Catmandu: boost your data processing with library oriented ETL

By:

Nicolas Steenlant

Description:

To create any data oriented application, one of your recurring tasks will be to import data from various sources, map the fields to a common data model and put it all into a database or search engine.

Stores such as MongoDB or ElasticSearch provide a developer friendly API, but you keep writing a lot of boilerplate or throwaway code. We tried to abstract this problem into a set of Perl tools called Catmandu which can work with library data such as MARC, Dublin Core, EndNote, protocols such as OAI-PMH, SRU and repositories such as DSpace and Fedora.

In data warehouses these processes are called ETL, Extract, Transform, Load. Many (often heavyweight) tools exist for ETL processing but none address typical library data models and services.

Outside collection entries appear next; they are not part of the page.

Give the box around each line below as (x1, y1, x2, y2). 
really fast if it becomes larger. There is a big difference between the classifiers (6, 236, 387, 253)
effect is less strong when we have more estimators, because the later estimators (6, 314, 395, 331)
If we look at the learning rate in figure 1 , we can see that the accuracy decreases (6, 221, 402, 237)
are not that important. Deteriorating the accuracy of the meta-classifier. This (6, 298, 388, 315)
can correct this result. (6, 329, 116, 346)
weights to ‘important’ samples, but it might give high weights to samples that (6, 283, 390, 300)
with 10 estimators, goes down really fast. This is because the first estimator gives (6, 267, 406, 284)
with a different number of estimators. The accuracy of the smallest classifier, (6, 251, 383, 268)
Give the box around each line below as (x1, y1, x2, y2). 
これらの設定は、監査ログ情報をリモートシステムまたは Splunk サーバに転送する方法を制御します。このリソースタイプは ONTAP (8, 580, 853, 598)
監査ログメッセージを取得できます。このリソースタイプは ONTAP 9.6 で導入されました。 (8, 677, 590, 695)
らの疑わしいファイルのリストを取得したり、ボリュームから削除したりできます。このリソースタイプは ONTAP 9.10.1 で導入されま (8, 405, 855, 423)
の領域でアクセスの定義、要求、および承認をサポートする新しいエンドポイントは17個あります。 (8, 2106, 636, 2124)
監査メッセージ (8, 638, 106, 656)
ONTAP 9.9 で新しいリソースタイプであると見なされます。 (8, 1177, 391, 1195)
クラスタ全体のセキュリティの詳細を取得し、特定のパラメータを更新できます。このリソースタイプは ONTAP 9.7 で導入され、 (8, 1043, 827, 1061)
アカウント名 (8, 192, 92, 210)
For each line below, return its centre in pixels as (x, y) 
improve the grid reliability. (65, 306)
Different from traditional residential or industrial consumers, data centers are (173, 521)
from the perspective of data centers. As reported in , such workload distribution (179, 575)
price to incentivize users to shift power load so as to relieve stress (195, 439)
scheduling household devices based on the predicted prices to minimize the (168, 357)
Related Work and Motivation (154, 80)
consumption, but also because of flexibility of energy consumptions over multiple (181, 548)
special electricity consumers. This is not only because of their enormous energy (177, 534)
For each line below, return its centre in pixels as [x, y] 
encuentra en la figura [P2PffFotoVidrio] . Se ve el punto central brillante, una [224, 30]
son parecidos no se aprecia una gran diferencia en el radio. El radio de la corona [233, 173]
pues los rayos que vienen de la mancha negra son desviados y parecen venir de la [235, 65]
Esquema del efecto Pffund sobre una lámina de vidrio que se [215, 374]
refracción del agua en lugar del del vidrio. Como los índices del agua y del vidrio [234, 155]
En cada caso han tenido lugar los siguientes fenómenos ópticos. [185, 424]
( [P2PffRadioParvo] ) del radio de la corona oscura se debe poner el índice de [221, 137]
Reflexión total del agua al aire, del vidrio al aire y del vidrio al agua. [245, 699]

In this bootcamp we will provide an introduction into these tools. We will show how easy it is to import data and transform it with the help of a small DSL language. Storing and indexing become one-liners.

Audience:

Developers, sysadmins

Expertise:

Importing metadata from various sources, transforming this data into a JSON model of choice, storing/indexing in a (search) engine of choice, provide a REST based API.

Programming experience:

Scripting languages of choice Perl, Python, Ruby, PHP.

Required:

Laptop with GNU/Linux or OSX or a Virtual Machine.